DocETL is a system for creating LLM-powered data processing pipelines. This skill helps you build end-to-end pipelines: from data preparation to execution and optimization.

## Workflow Overview: Iterative Data Analysis

Work like a data analyst: **write → run → inspect → iterate**. Never write all scripts at once and run them all at once. Each phase should be completed and validated before moving to the next.

### Phase 1: Data Collection
1. Write data collection script
2. **Run it immediately** (with user permission)
3. **Inspect the dataset** - show the user:
   - Total document count
   - Keys/fields in each document
   - Sample documents (first 3-5)
   - Length distribution (avg chars, min/max)
   - Any other relevant statistics
4. Iterate if needed (e.g., collect more data, fix parsing issues)

### Phase 2: Pipeline Development
1. Read sample documents to understand format
2. Write pipeline YAML with `sample: 10-20` for testing
3. **Run the test pipeline**
4. **Inspect intermediate results** - show the user:
   - Extraction quality on samples
   - Domain/category distributions
   - Any validation failures
5. Iterate on prompts/schema based on results
6. Remove `sample` parameter and run full pipeline
7. **Show final results** - distributions, trends, key insights

### Phase 3: Visualization & Presentation
1. Write visualization script based on actual output structure
2. **Run and show the report** to the user
3. Iterate on charts/tables if needed

**Visualization Aesthetics:**
- **Clean and minimalist** - no clutter, generous whitespace
- **Warm and elegant color theme** - 1-2 accent colors max
- **Subtle borders** - not too rounded (border-radius: 8-10px max)
- **Sans-serif fonts** - system fonts like -apple-system, Segoe UI, Roboto
- **"Created by DocETL"** - add subtitle after the main title
- **Mix of charts and tables** - charts for distributions, tables for detailed summaries
- **Light background** - off-white (#f5f5f5) with white cards for content

**Report Structure:**
1. Title + "Created by DocETL" subtitle
2. Key stats cards (document count, categories, etc.)
3. Distribution charts (bar charts, pie charts)
4. Summary table with detailed analysis
5. Minimal footer

**Interactive Tables:**
- **All truncated content must be expandable** - never use static "..." truncation
- Long text: Show first ~250 chars with "(show more)" toggle
- Long lists: Show first 4-6 items with "(+N more)" toggle
- Use JavaScript to toggle visibility, not page reloads

**Source Document Links:**
- **Link aggregated results to source documents** - users should be able to drill down
- Clickable links that open a modal/popup with source content
- Modal should show: extracted fields + original source text
- Original text can be collapsed by default with "Show original" toggle
- Embed source data as JSON in the page for JavaScript access

**Key principle:** The user should see results at every step. Don't proceed to the next phase until the current phase produces good results.
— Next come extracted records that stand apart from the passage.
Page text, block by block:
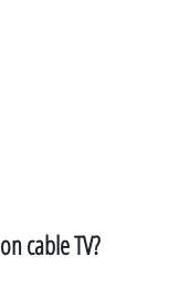
cable TV?
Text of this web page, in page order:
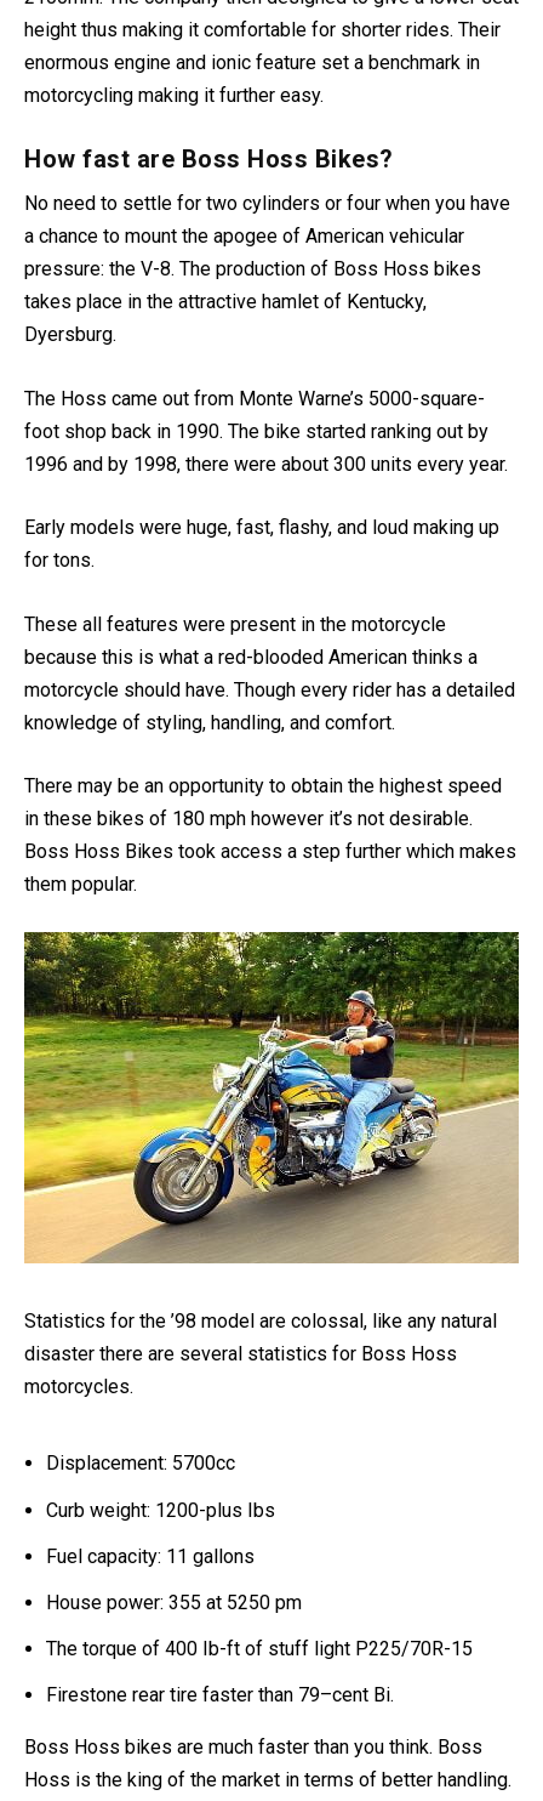
2000mm and then there was an increase in size up to
2100mm.
The company then designed to give a lower seat
height thus making it comfortable for shorter rides. Their
enormous engine and ionic feature set a benchmark in
motorcycling making it further easy.
How fast are Boss Hoss Bikes?
No need to settle for two cylinders or four when you have
a chance to mount the apogee of American vehicular
pressure: the V-8. The production of Boss Hoss bikes
takes place in the attractive hamlet of Kentucky,
The Hoss came out from Monte Warne’s 5000-square-
foot shop back in 1990. The bike started ranking out by
because this is what a red-blooded American thinks a
motorcycle should have.
Though every rider has a detailed
There may be an opportunity to obtain the highest speed
in these bikes of 180 mph however it’s not desirable.
Boss Hoss Bikes took access a step further which makes
them popular.
disaster there are several statistics for Boss Hoss
Displacement: 5700cc
Curb weight: 1200-plus Ibs
Fuel capacity: 11 gallons
House power: 355 at 5250 pm
The torque of 400 Ib-ft of stuff light P225/70R-15
Boss Hoss bikes are much faster than you think. Boss
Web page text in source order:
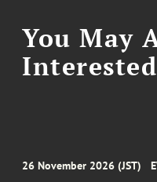
You May
26 November 2026 (JST)
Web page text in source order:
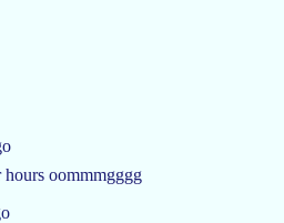
oommmgggg
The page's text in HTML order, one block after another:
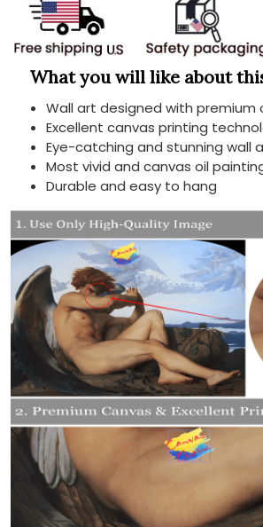
What you will like about
Wall art designed with premium
Excellent canvas printing
Eye-catching and stunning wall
Most vivid and canvas oil
Durable and easy to hang
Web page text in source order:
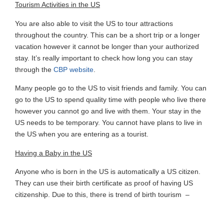
Tourism Activities in the US
You are also able to visit the US to tour attractions
throughout the country. This can be a short trip or a longer
vacation however it cannot be longer than your authorized
stay. It’s really important to check how long you can stay
through the CBP website
Many people go to the US to visit friends and family. You can
go to the US to spend quality time with people who live there
however you cannot go and live with them. Your stay in the
US needs to be temporary. You cannot have plans to live in
the US when you are entering as a tourist.
Having a Baby in the US
Anyone who is born in the US is automatically a US citizen.
They can use their birth certificate as proof of having US
citizenship. Due to this, there is trend of birth tourism ­­ –

## Step 1: Data Preparation

DocETL datasets must be **JSON arrays** or **CSV files**.

### JSON Format
```json
[
  {"id": 1, "text": "First document content...", "metadata": "value"},
  {"id": 2, "text": "Second document content...", "metadata": "value"}
]
```

### CSV Format
```csv
id,text,metadata
1,"First document content...","value"
2,"Second document content...","value"
```

### Data Collection Scripts

If user needs to collect data, write a Python script:

```python
import json

# Collect/transform data
documents = []
for source in sources:
    documents.append({
        "id": source.id,
        "text": source.content,  # DO NOT truncate text
        # Add relevant fields
    })

# Save as DocETL dataset
with open("dataset.json", "w") as f:
    json.dump(documents, f, indent=2)
```

**Important:** Never truncate document text in collection scripts. DocETL operations like `split` handle long documents properly. Truncation loses information.
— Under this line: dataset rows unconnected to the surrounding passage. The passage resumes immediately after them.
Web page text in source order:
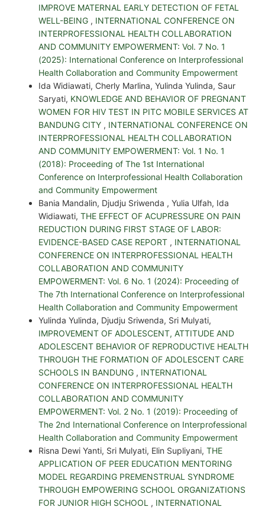
IMPROVE MATERNAL EARLY DETECTION OF FETAL
WELL-BEING , INTERNATIONAL CONFERENCE ON
INTERPROFESSIONAL HEALTH COLLABORATION
AND COMMUNITY EMPOWERMENT: Vol. 7 No. 1
(2025): International Conference on Interprofessional
Health Collaboration and Community Empowerment
Ida Widiawati, Cherly Marlina, Yulinda Yulinda, Saur
Saryati, KNOWLEDGE AND BEHAVIOR OF PREGNANT
WOMEN FOR HIV TEST IN PITC MOBILE SERVICES AT
BANDUNG CITY , INTERNATIONAL CONFERENCE ON
INTERPROFESSIONAL HEALTH COLLABORATION
AND COMMUNITY EMPOWERMENT: Vol. 1 No. 1
(2018): Proceeding of The 1st International
Conference on Interprofessional Health Collaboration
and Community Empowerment
Bania Mandalin, Djudju Sriwenda , Yulia Ulfah, Ida
Widiawati, THE EFFECT OF ACUPRESSURE ON PAIN
REDUCTION DURING FIRST STAGE OF LABOR:
EVIDENCE-BASED CASE REPORT , INTERNATIONAL
CONFERENCE ON INTERPROFESSIONAL HEALTH
COLLABORATION AND COMMUNITY
EMPOWERMENT: Vol. 6 No. 1 (2024): Proceeding of
The 7th International Conference on Interprofessional
Health Collaboration and Community Empowerment
Yulinda Yulinda, Djudju Sriwenda, Sri Mulyati,
IMPROVEMENT OF ADOLESCENT, ATTITUDE AND
ADOLESCENT BEHAVIOR OF REPRODUCTIVE HEALTH
THROUGH THE FORMATION OF ADOLESCENT CARE
SCHOOLS IN BANDUNG , INTERNATIONAL
CONFERENCE ON INTERPROFESSIONAL HEALTH
COLLABORATION AND COMMUNITY
EMPOWERMENT: Vol. 2 No. 1 (2019): Proceeding of
The 2nd International Conference on Interprofessional
Health Collaboration and Community Empowerment
Risna Dewi Yanti, Sri Mulyati, Elin Supliyani, THE
APPLICATION OF PEER EDUCATION MENTORING
MODEL REGARDING PREMENSTRUAL SYNDROME
THROUGH EMPOWERING SCHOOL ORGANIZATIONS
FOR JUNIOR HIGH SCHOOL , INTERNATIONAL
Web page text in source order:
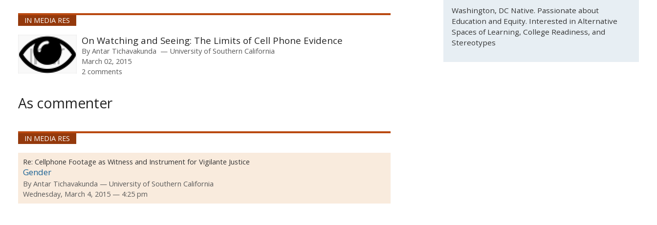
IN MEDIA RES
On Watching and Seeing: The Limits of Cell Phone Evidence
By Antar Tichavakunda
University of Southern California
March 02, 2015
2 comments
As commenter
IN MEDIA RES
Re: Cellphone Footage as Witness and Instrument for Vigilante Justice
Gender
By Antar Tichavakunda
University of Southern California
Wednesday, March 4, 2015 — 4:25 pm
Washington, DC Native. Passionate about
Education and Equity. Interested in Alternative
Spaces of Learning, College Readiness, and
Stereotypes
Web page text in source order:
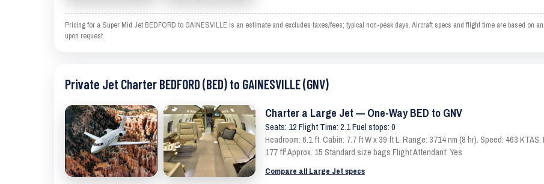
Pricing for a Super Mid Jet BEDFORD to GAINESVILLE is an estimate and excludes taxes/fees; typical non-peak days. Aircraft specs and flight time are based on
upon request.
Private Jet Charter BEDFORD (BED) to GAINESVILLE (GNV)
Charter a Large Jet — One-Way BED to GNV
Seats: 12 Flight Time: 2.1 Fuel stops: 0
Headroom: 6.1 ft. Cabin: 7.7 ft W x 39 ft L. Range: 3714 nm (8 hr). Speed: 463
177 ft³ Approx. 15 Standard size bags Flight Attendant: Yes
Compare all Large Jet specs

### After Running Data Collection

**Always run the collection script and inspect results before proceeding.** Show the user:

```python
import json
data = json.load(open("dataset.json"))

print(f"Total documents: {len(data)}")
print(f"Keys: {list(data[0].keys())}")
print(f"Avg length: {sum(len(str(d)) for d in data) // len(data)} chars")

# Show sample
print("\nSample document:")
print(json.dumps(data[0], indent=2)[:500])
```

Only proceed to pipeline development once the data looks correct.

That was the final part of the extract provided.